1. What every clinician should know
Mastitis is an acute inflammation of the connective tissue of the mammary gland; a mammary cellulitis. Mastitis is most commonly associated with breastfeeding, but can occur rarely during pregnancy and outside of pregnancy. The incidence of lactation mastitis is dependent on the population sampled. The American Congress of Obstetricians and Gynecologists (ACOG) and the World Health Organization (WHO) estimate incidence at 10-30%.
Mastitis occurs most commonly within the first 2-3 weeks postpartum, but may occur at any time during lactation. Mastitis is most commonly caused by skin organisms, with an increase in reports of methicillin-resistant Staphylococcus aureus (MRSA)-related mastitis.
Benefits of breastfeeding (BF):
The benefits of breastfeeding are largely based on observational cohort studies controlling for confounders. The data is not yet definitive on many of the effects. It is important to remember that causality is implied. As better studies are defined, these associations may change.
Benefits to mother:
Reduces risk of breast cancer (dose-response effect)
Reduces risk of ovarian cancer (dose-response effect)

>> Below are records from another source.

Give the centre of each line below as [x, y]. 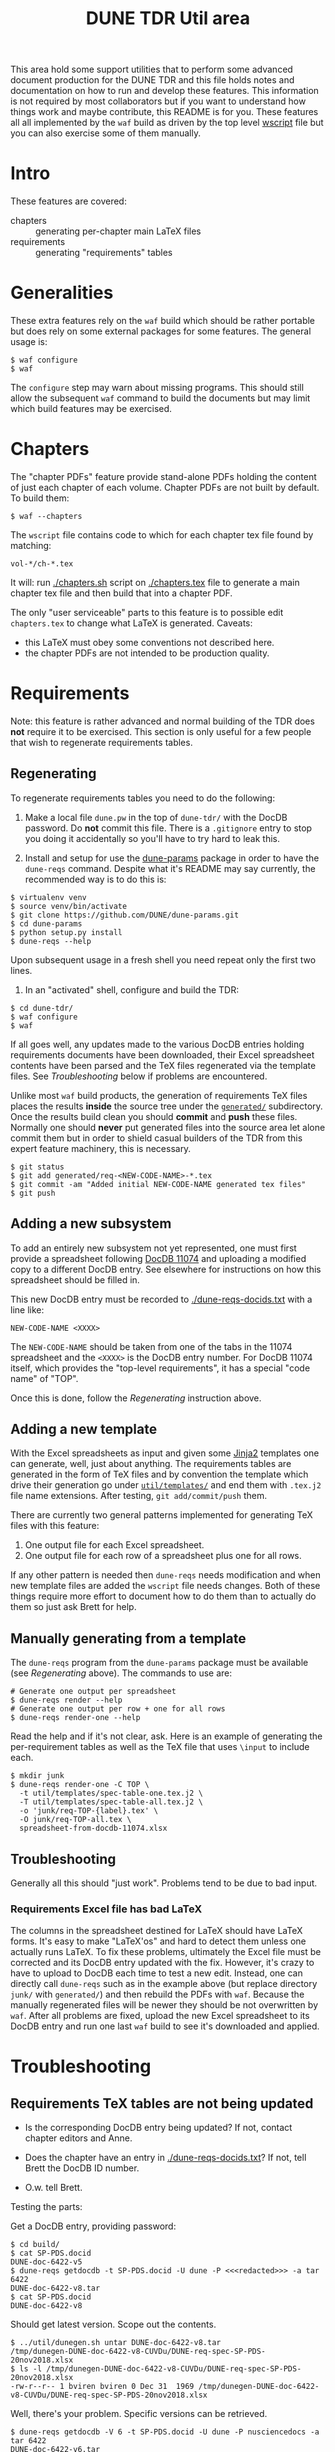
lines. [21, 970]
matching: [31, 545]
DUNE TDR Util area [168, 18]
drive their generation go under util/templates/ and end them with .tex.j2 [166, 1485]
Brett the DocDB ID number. [82, 2168]
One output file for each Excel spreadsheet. [114, 1545]
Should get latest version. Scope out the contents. [113, 2324]
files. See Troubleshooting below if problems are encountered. [139, 1076]
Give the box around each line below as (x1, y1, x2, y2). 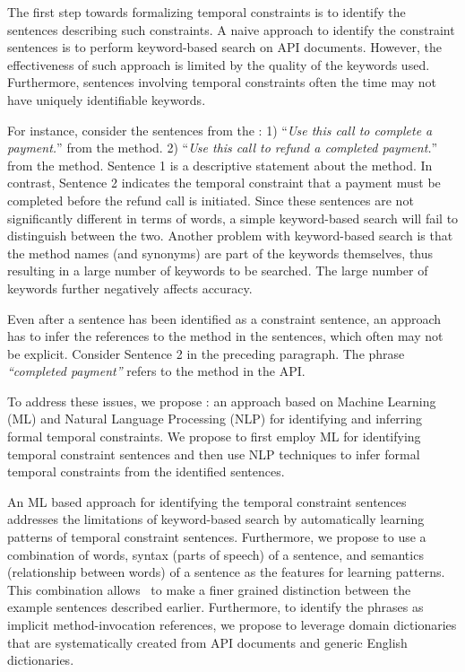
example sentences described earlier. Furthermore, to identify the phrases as (7, 598, 424, 616)
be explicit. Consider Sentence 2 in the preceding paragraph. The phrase (7, 344, 405, 362)
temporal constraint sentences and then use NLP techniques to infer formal (7, 444, 420, 463)
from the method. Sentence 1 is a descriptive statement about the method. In (7, 155, 433, 174)
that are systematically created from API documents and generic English (7, 633, 408, 651)
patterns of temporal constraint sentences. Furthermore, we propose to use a (7, 528, 426, 546)
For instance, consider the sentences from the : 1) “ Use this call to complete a (7, 120, 433, 139)
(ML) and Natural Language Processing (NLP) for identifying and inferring (7, 409, 423, 428)
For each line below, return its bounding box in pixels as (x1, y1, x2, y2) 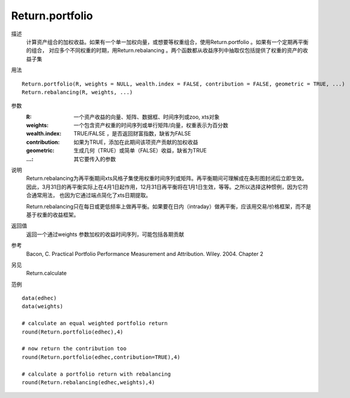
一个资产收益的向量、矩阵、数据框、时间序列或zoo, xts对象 (73, 113, 220, 120)
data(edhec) (22, 295, 57, 302)
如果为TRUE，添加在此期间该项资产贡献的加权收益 (73, 138, 198, 146)
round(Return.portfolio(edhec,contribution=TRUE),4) (22, 353, 180, 361)
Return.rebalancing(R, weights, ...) (22, 89, 134, 96)
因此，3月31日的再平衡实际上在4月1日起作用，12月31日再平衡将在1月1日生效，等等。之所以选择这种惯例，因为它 (26, 183, 303, 190)
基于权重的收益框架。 (26, 211, 79, 218)
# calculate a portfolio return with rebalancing (22, 370, 171, 378)
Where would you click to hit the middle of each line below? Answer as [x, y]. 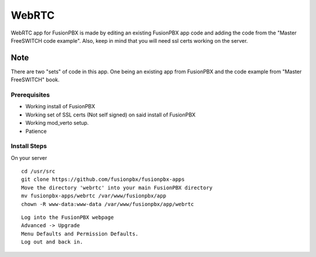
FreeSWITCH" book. [35, 80]
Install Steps [29, 146]
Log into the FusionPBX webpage [68, 217]
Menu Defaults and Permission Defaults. [80, 234]
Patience [36, 131]
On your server [29, 157]
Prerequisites [30, 95]
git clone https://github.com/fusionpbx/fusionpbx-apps [103, 179]
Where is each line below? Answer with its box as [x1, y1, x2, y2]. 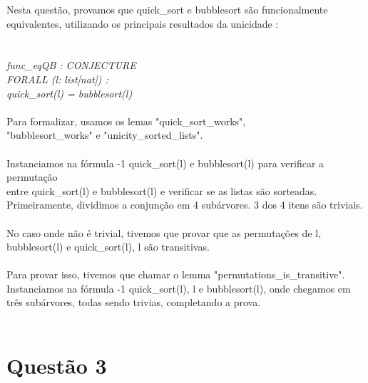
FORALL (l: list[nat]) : [6, 71, 108, 86]
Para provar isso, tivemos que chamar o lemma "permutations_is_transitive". [6, 267, 345, 282]
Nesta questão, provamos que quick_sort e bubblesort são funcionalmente [6, 2, 328, 16]
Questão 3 [6, 350, 107, 379]
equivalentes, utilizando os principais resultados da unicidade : [6, 16, 279, 31]
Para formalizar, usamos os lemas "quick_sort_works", [6, 113, 246, 128]
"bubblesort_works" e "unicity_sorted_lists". [6, 127, 203, 142]
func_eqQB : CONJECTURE [6, 58, 136, 73]

Little or no evidence for protection from postpartum depression, fractures from osteoporosis long-term, or return to pre-pregnancy weight
Benefits to term infants:
Reduces risk of acute otitis media (BF >4 months)
Reduces risk of atopic dermatitis in families with a history (BF >3 months)
Reduces risk of nonspecific gastrointestinal infections
Reduces risk of hospitalization for lower respiratory tract infections (BF >4 months)
Reduces risk of asthma (BF >3 months)
Reduces risk of obesity in childhood and later life
Reduces risk for Type 2 insulin-dependent diabetes mellitus (IDDM)
Reduces risk for sudden infant death syndrome (SIDS)
Little or no evidence for effect on cognitive performance, or protection from cardiovascular disease, or Type 1 IDDM
Benefits to preterm infants:
Reduces risk for necrotizing enterocolitis
Little or no evidence for effect on cognitive performance
There is a major nationwide public health effort underway to increase the number of women who breastfeed, with several professional societies, and local, national, and international organizations offering recommendations and support. Healthy People 2020 (a U.S. government initiative) set a goal for 81% of mothers to initiate breastfeeding, with 46% and 25% continuance at 3 and 6 months, respectively. The American Academy of Pediatrics recommends that all women breastfeed for 1 year and exclusively for the first 6 months.
The UNICEF/WHO global criteria for the baby-friendly hospital provides certification for hospitals and ensures adequate resources to help women through these challenges. Consequently, as more women breastfeed, more mastitis will be seen.
Antepartum mastitis is exceedingly rare. The data come solely from case reports. Risk factors are very different antepartum than postpartum as lactation has not begun. Risk factors are focused on breaks in the skin barrier due to a variety of causes: IV drug use with skin popping, physical abuse, trauma, burns, dermatologic conditions (eczema), uncontrolled scratching from pruritic urticarial papules and plaques of pregnancy (PUPPS), or cholestasis and systemic diseases (tuberculosis, sarcoidosis). Lastly, inflammatory breast cancer should always be considered.
Several risk factors for postpartum mastitis have been reported in the literature. The most common risk factor is a history of mastitis with a prior child. Physical risk factors include cracked nipples, blocked duct, use of a manual pump, use of creams on nipples, inverted nipples, breast implants, and breast surgery. An overabundance of milk, such as mothers nursing multiple infants, trauma from a physical injury, and infant-feeding related factors, such as engorgement, poor attachment, ineffective suckling, infrequent feedings, infants with short frenulums or cleft lip and/or palate, and pacifier use are also risks.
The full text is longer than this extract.